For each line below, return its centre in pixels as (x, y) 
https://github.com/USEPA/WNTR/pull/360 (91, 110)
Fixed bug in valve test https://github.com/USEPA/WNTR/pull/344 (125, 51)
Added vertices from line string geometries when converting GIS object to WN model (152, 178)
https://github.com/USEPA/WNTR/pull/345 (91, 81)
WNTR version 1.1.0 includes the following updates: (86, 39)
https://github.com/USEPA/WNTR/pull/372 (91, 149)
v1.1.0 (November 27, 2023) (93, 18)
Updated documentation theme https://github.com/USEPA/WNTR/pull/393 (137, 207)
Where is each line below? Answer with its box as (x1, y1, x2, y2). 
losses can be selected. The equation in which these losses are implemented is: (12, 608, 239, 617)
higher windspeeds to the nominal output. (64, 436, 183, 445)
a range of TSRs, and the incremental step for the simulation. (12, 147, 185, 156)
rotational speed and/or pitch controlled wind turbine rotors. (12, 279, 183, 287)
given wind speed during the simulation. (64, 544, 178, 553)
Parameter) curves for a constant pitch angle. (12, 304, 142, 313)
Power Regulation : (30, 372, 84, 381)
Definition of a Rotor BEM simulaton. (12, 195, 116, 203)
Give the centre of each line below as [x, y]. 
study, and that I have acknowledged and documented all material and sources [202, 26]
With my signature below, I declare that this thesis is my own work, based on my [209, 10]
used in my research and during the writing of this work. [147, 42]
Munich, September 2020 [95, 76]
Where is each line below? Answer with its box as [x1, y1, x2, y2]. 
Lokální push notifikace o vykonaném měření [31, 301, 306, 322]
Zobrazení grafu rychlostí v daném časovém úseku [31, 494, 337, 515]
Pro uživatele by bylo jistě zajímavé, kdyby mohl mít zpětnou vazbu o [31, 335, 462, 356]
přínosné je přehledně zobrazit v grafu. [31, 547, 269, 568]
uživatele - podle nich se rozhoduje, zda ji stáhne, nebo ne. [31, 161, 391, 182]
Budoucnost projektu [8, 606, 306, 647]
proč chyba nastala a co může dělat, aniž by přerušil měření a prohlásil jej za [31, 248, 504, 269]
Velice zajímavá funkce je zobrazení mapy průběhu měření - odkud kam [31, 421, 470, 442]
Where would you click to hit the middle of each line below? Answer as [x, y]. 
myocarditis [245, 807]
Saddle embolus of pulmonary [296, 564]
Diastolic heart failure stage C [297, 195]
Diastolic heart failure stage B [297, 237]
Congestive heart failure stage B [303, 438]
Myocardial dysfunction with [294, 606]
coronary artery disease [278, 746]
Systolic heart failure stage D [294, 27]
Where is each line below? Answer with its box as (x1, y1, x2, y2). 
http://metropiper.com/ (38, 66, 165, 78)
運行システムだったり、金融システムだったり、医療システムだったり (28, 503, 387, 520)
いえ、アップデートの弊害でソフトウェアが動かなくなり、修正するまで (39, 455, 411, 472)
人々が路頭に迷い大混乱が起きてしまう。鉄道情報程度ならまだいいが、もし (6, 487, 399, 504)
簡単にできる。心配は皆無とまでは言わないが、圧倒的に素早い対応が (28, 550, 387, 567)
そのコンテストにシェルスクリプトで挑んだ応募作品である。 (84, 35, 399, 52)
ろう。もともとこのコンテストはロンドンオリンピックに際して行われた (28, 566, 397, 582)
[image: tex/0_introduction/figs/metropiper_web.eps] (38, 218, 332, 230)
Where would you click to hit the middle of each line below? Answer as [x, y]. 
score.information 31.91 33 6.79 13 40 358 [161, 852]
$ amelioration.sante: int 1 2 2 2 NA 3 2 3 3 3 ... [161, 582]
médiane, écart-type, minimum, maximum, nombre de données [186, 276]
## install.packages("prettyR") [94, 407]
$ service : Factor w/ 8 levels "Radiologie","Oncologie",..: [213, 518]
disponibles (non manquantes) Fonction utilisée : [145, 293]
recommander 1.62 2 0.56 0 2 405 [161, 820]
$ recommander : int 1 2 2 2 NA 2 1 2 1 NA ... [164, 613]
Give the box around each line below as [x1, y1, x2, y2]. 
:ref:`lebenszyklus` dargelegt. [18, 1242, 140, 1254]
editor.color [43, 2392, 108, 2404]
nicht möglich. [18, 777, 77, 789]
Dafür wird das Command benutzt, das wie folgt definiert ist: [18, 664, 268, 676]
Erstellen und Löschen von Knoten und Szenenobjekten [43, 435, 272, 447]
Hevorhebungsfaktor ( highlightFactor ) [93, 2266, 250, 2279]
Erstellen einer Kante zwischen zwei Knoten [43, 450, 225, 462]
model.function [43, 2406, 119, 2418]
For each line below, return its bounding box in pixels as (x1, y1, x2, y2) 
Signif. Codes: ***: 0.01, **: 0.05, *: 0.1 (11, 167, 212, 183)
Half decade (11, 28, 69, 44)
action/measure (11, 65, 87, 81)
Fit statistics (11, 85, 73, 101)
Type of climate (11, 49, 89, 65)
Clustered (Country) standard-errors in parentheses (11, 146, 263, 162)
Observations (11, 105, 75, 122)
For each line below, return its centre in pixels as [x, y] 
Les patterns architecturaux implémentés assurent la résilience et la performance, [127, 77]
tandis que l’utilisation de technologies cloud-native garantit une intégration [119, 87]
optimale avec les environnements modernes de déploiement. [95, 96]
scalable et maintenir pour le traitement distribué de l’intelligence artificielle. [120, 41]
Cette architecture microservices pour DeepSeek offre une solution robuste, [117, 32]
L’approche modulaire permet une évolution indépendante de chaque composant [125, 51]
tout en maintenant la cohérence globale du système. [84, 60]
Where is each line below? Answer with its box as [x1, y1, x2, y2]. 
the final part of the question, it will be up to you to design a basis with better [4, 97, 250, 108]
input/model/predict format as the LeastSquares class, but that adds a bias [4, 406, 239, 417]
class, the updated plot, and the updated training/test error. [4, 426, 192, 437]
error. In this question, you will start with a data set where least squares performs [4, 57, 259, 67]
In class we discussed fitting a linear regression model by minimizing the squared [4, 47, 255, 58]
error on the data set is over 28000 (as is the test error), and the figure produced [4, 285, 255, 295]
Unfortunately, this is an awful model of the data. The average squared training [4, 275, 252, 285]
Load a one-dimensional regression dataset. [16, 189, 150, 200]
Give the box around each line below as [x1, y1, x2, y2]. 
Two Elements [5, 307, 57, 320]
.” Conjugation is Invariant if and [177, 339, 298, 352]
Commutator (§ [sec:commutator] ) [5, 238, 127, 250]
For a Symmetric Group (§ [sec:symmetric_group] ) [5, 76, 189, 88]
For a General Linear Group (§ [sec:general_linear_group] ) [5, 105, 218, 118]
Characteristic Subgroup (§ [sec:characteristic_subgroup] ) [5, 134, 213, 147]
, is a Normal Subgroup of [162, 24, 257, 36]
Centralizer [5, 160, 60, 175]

EXERCISE REQUIREMENTS
In the listing above, start at the line with "a range of TSRs, and", go on through the line with "Pro uživatele by", and copy each of those lines exactly; leave out all the rest.

EXERCISE OUTPUT
a range of TSRs, and the incremental step for the simulation. (12, 147, 185, 156)
rotational speed and/or pitch controlled wind turbine rotors. (12, 279, 183, 287)
given wind speed during the simulation. (64, 544, 178, 553)
Parameter) curves for a constant pitch angle. (12, 304, 142, 313)
Power Regulation : (30, 372, 84, 381)
Definition of a Rotor BEM simulaton. (12, 195, 116, 203)
Give the centre of each line below as [x, y]. 
study, and that I have acknowledged and documented all material and sources [202, 26]
With my signature below, I declare that this thesis is my own work, based on my [209, 10]
used in my research and during the writing of this work. [147, 42]
Munich, September 2020 [95, 76]
Where is each line below? Answer with its box as [x1, y1, x2, y2]. 
Lokální push notifikace o vykonaném měření [31, 301, 306, 322]
Zobrazení grafu rychlostí v daném časovém úseku [31, 494, 337, 515]
Pro uživatele by bylo jistě zajímavé, kdyby mohl mít zpětnou vazbu o [31, 335, 462, 356]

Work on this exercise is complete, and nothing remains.